IPv6 foot-dragging

George Bonser gbonser at seven.com
Wed May 11 18:39:00 UTC 2011


> So what's the alternative? Never change anything?

Of course not.  But the best course forward is going to be different for
different folks.  What might work best for me might not (probably WILL
not) work best for everyone else.  One has to look at their situation
and plan the best path for their business with their architecture and
the resources they have available to them.  I suggested one option but
that might not work for others.  Others might see a strict white
listing, or maybe some combination of the two.  But there is so much
brokenness out there right now that I would hesitate to trust an AAAA
request that arrives over v4 when there is a v6 name server available.

> 
> Remember, this is al extremely trivial stuff: most things won't even
> completely stop working. And a few mouseclicks (yes, you have to know
> which ones so the helpdesks better start figuring that out) and you're
> back to normal.

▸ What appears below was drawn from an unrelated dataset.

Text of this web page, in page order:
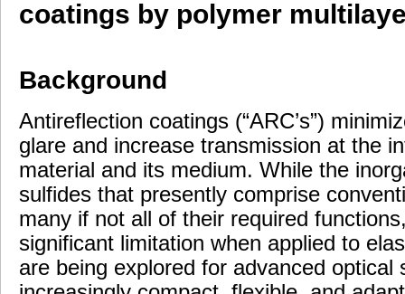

Compare this to turning off analog TV transmitters
that
> have been running for decades where people have to buy converter boxes
> and sometimes even install antennas on their roof to keep using the
> service.

It depends.  There are other things to take into account.  If you
increase the time it takes a mobile device to complete a transaction by
only a couple of seconds,  if you multiply those couple of seconds by
all of the users in a large metro area, you end up with devices
increased use of network resources (and increased battery drain on the
devices themselves).  Anything that can be done to speed transactions up
and get those transmitters shut off as quickly as possible is a win.  If
you don't have a lot of mobile clients hitting your site, then maybe
that isn't a problem.  Every network has their own set of resources and
their own set of challenges and all of that has to fit within the
network architecture they have deployed and their business model.

Basically, there is no "magic bullet".